Chapter 13: Chancellorsville
- On the march -- the light division passes our guns -- Marse Robert passes the light division -- the two little dogs of the battalion -- two of our guns take Chancellorsville in reverse -- interview with General McLaws -- entire regiment from New Haven, Conn., captured -- brother William and Marse Robert -- Sedgwick -- Hooker -- his battle orders -- his compliment to Lee's Army -- Lee's order announcing Jackson's death.
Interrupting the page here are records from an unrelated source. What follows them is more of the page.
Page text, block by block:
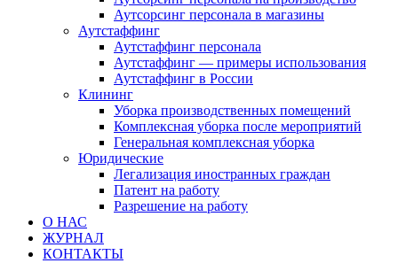
Аутсорсинг персонала в магазины
Аутстаффинг
Аутстаффинг персонала
Аутстаффинг — примеры использования
Аутстаффинг в России
Клининг
Уборка производственных помещений
Комплексная уборка после мероприятий
Генеральная комплексная уборка
Юридические
Легализация иностранных граждан
Патент на работу
Разрешение на работу
О НАС
ЖУРНАЛ
КОНТАКТЫ
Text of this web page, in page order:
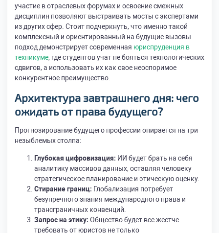
участие в отраслевых форумах и освоение смежных
дисциплин позволяют выстраивать мосты с экспертами
из других сфер. Стоит подчеркнуть, что именно такой
комплексный и ориентированный на будущие вызовы
подход демонстрирует современная юриспруденция в
техникуме, где студентов учат не бояться технологических
сдвигов, а использовать их как свое неоспоримое
конкурентное преимущество.
Архитектура завтрашнего дня: чего
ожидать от права будущего?
Прогнозирование будущего профессии опирается на три
незыблемых столпа:
Глубокая цифровизация: ИИ будет брать на себя
аналитику массивов данных, оставляя человеку
стратегическое планирование и этическую оценку.
Стирание границ: Глобализация потребует
безупречного знания международного права и
трансграничных конвенций.
Запрос на этику: Общество будет все жестче
требовать от юристов не только
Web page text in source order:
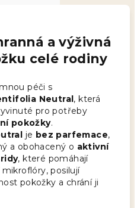
a výživná
celé rodiny
péči s
Neutral, která
pro potřeby
pokožky.
je bez parfemace,
a obohacený o aktivní
, které pomáhají
posilují
pokožky a chrání ji
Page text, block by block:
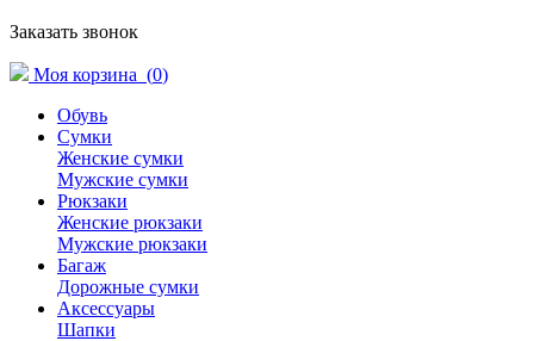
Заказать звонок
Моя корзина (0)
Обувь
Сумки
Женские сумки
Мужские сумки
Рюкзаки
Женские рюкзаки
Мужские рюкзаки
Багаж
Дорожные сумки
Аксессуары
Шапки
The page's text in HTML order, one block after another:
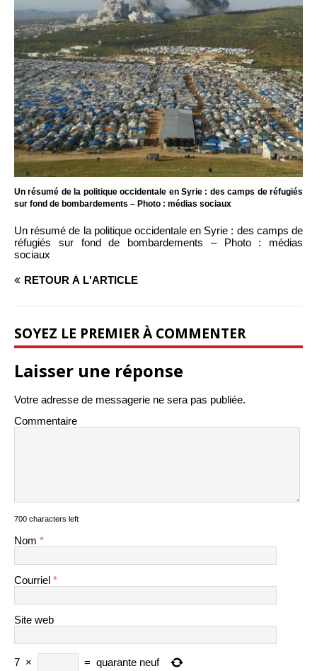
Un résumé de la politique occidentale en Syrie : des camps de réfugiés
sur fond de bombardements – Photo : médias sociaux
Un résumé de la politique occidentale en Syrie : des camps de
réfugiés sur fond de bombardements – Photo : médias
sociaux
RETOUR À L'ARTICLE
SOYEZ LE PREMIER À COMMENTER
Laisser une réponse
Votre adresse de messagerie ne sera pas publiée.
Commentaire
700 characters left
Nom *
Courriel *
Site web
7 × = quarante neuf
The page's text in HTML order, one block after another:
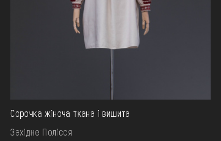
Сорочка жіноча ткана і вишита
Західне Полісся
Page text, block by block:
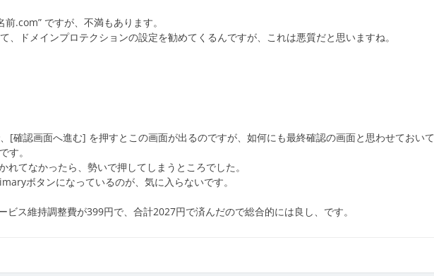
.com” ですが、不満もあります。
、ドメインプロテクションの設定を勧めてくるんですが、これは悪質だと思いますね。
[確認画面へ進む] を押すとこの画面が出るのですが、如何にも最終確認の画面と思わせておいて
す。
てなかったら、勢いで押してしまうところでした。
ボタンになっているのが、気に入らないです。
ビス維持調整費が399円で、合計2027円で済んだので総合的には良し、です。
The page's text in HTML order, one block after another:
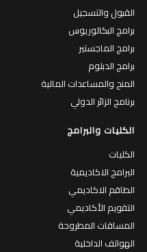
القبول والتسجيل
برامج البكالوريوس
برامج الماجستير
برامج الدبلوم
المنح والمساعدات المالية
برنامج الزائر الدولي
الكليات والبرامج
الكليات
البرامج الاكاديمية
الطاقم الاكاديمي
التقويم الأكاديمي
المساقات المطروحة
الهواتف الداخلية
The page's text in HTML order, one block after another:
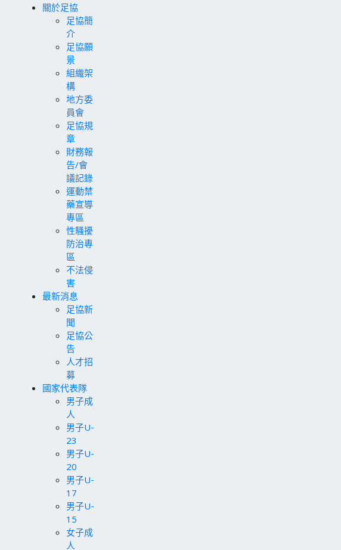
關於足協
足協簡
介
足協願
景
組織架
構
地方委
員會
足協規
章
財務報
告/會
議記錄
運動禁
藥宣導
專區
性騷擾
防治專
區
不法侵
害
最新消息
足協新
聞
足協公
告
人才招
募
國家代表隊
男子成
人
男子U-
23
男子U-
20
男子U-
17
男子U-
15
女子成
人
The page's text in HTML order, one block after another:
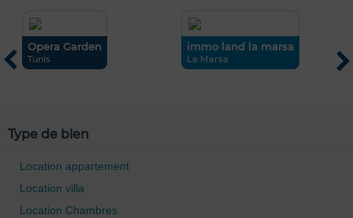
Opera Garden
Tunis
immo land la marsa
La Marsa
0 / 500
Type de bien
Location appartement
Location villa
Location Chambres
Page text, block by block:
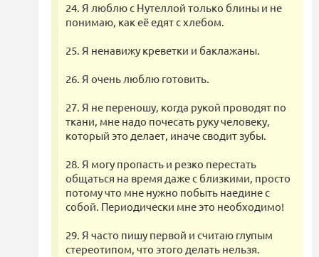
24. Я люблю с Нутеллой только блины и не
понимаю, как её едят с хлебом.
25. Я ненавижу креветки и баклажаны.
26. Я очень люблю готовить.
27. Я не переношу, когда рукой проводят по
ткани, мне надо почесать руку человеку,
который это делает, иначе сводит зубы.
28. Я могу пропасть и резко перестать
общаться на время даже с близкими, просто
потому что мне нужно побыть наедине с
собой. Периодически мне это необходимо!
29. Я часто пишу первой и считаю глупым
стереотипом, что этого делать нельзя.
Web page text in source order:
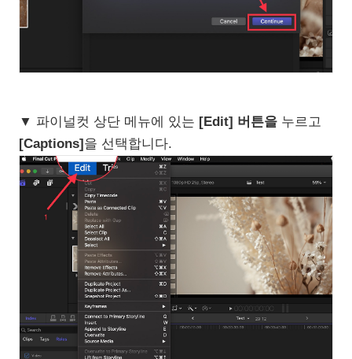
▼ 파이널컷 상단 메뉴에 있는 [Edit] 버튼을 누르고
[Captions] 을 선택합니다.
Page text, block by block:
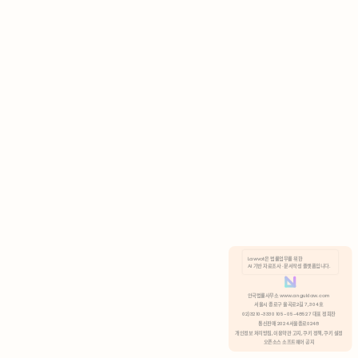
분석 쿠키 허용
Lawvot은 법률업무를 위한
AI 기반 자료조사 · 문서작성 플랫폼입니다.
안국법률사무소 www.anguklaw.com
서울시 종로구 율곡로2길 7, 304호
02)3210-3330 105-05-48527 대표 정희찬
통신판매 2024서울종로0248
개인정보 처리방침, 이용약관 고지, 쿠키 정책, 쿠키 설정
오픈소스 소프트웨어 공지
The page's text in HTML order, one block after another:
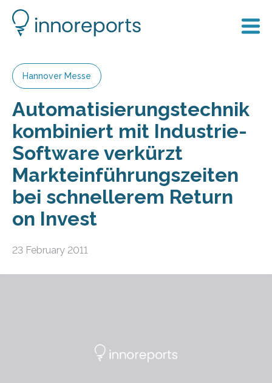
Hannover Messe
Automatisierungstechnik
kombiniert mit Industrie-
Software verkürzt
Markteinführungszeiten
bei schnellerem Return
on Invest
23 February 2011
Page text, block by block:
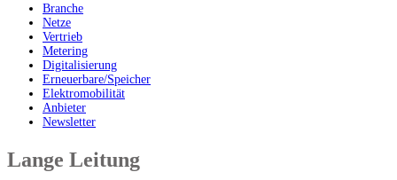
Branche
Netze
Vertrieb
Metering
Digitalisierung
Erneuerbare/Speicher
Elektromobilität
Anbieter
Newsletter
Lange Leitung
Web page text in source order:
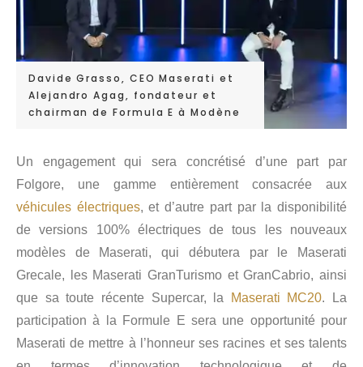
Davide Grasso, CEO Maserati et
Alejandro Agag, fondateur et
chairman de Formula E à Modène
Un engagement qui sera concrétisé d’une part par
Folgore, une gamme entièrement consacrée aux
véhicules électriques, et d’autre part par la disponibilité
de versions 100% électriques de tous les nouveaux
modèles de Maserati, qui débutera par le Maserati
Grecale, les Maserati GranTurismo et GranCabrio, ainsi
que sa toute récente Supercar, la
Maserati MC20. La
participation à la Formule E sera une opportunité pour
Maserati de mettre à l’honneur ses racines et ses talents
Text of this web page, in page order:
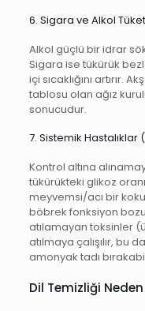
6. Sigara ve Alkol
Alkol güçlü bir idrar
Sigara ise tükürük
içi sıcaklığını artırır.
tablosu olan ağız
sonucudur.
7. Sistemik
Kontrol altına
tükürükteki glikoz
meyvemsi/acı bir
böbrek fonksiyon
atılamayan toksinler
atılmaya çalışılır, bu
amonyak tadı
Dil Temizliği
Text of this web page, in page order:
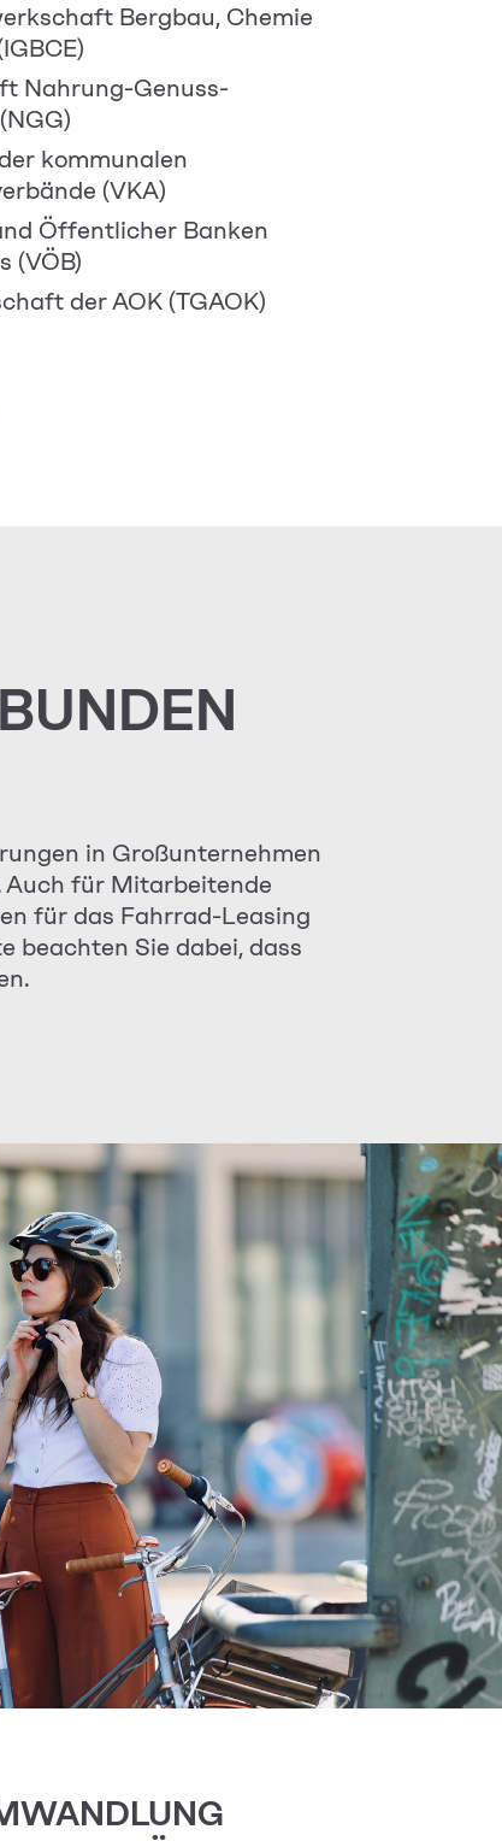
Bergbau, Chemie
Nahrung-Genuss-
kommunalen
(VKA)
Öffentlicher Banken
(VÖB)
der AOK (TGAOK)
in Großunternehmen
Auch für Mitarbeitende
für das Fahrrad-Leasing
beachten Sie dabei, dass
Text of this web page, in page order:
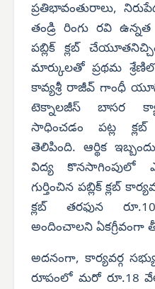
ప్రతిభావంతురాలు,
తండ్రి రింగు రవి
పబ్లిక్ క్లబ్
మార్కులతో ప్రథమ
కావ్యశ్రీ రాజీవ్ గాంధీ
టెక్నాలజీస్ బాసర
సాధించడం పట్ల క్లబ్
తెలిపింది. ఆర్థిక
విద్య కొనసాగింపులో
గుర్తించిన పబ్లిక్ క్లబ్
క్లబ్ తరఫున
అందించాలని ఏకగ్రీవంగా
అదనంగా, కార్యవర్గ
రూపంలో మరో రూ.18
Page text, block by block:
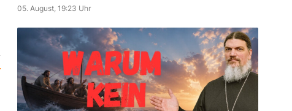
05. August, 19:23 Uhr
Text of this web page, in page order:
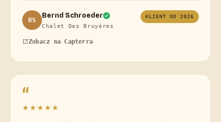
BS
Bernd Schroeder
Chalet Des Bruyères
KLIENT OD 2026
Zobacz na Capterra
“
★★★★★
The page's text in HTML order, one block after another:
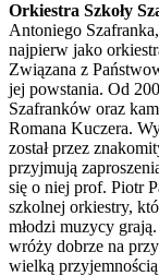
Orkiestra Szkoły
Antoniego
najpierw jako
Związana z
jej powstania. Od
Szafranków oraz
Romana Kuczera.
został przez
przyjmują
się o niej prof. Piotr
szkolnej orkiestry,
młodzi muzycy
wróży dobrze na
wielką
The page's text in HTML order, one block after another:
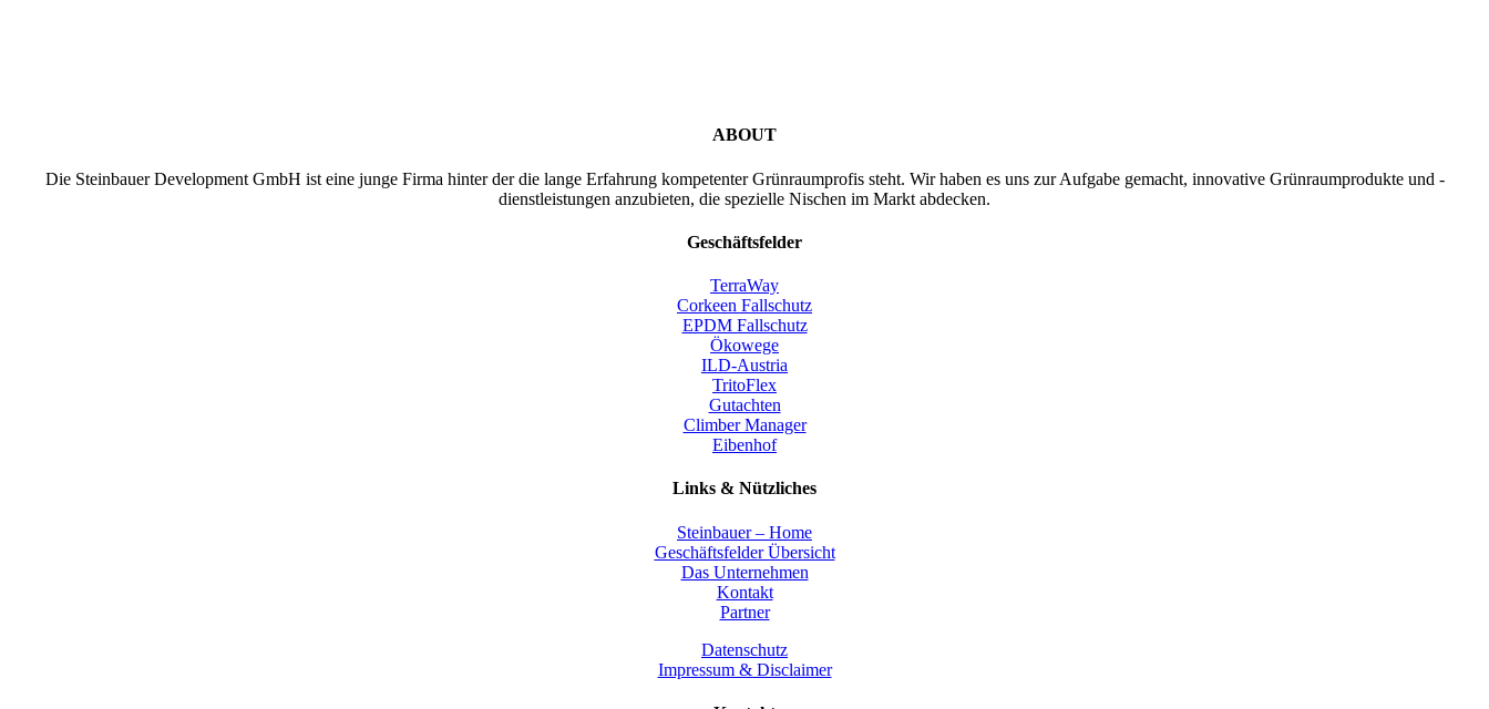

I recall but one or two features of the march to Chancellorsville. We were with McLaws' division, and of the 14,000 (Anderson's and McLaws' commands) with which General Lee undertook to hold, and did hold, the front of Hooker's 92,000, while Jackson, with the balance of our forces, swung around his right flank and rear. Two of our batteries, the Howitzers and Manly's, left Fredericksburg at midnight, April 30th, 1863, and early on the morning of May 1st were drawn up in column on the side of the Old Turnpike, head toward Chancellorsville, to allow the “Light division,” as Gen. A. P. Hill's command was called, to pass. Jackson, as we understood, was somewhere ahead, and Hill's superb troops seemed to be resolved that he should not be compelled to wait even a moment for them. They were in light marching order, and I thought I had never seen anything equal to the swinging, silent stride with which they fairly devoured the ground. The men were magnified in the morning mist which overhung the low flat-lands they were traversing, and at the same time imparted a ghostly indistinctness of outline, which added to the impressiveness of the scene. All was silent as the grave, save the muffled and almost synchronous tread of the thousands of feet in the soft road, and the low clatter or jingle of accoutrements.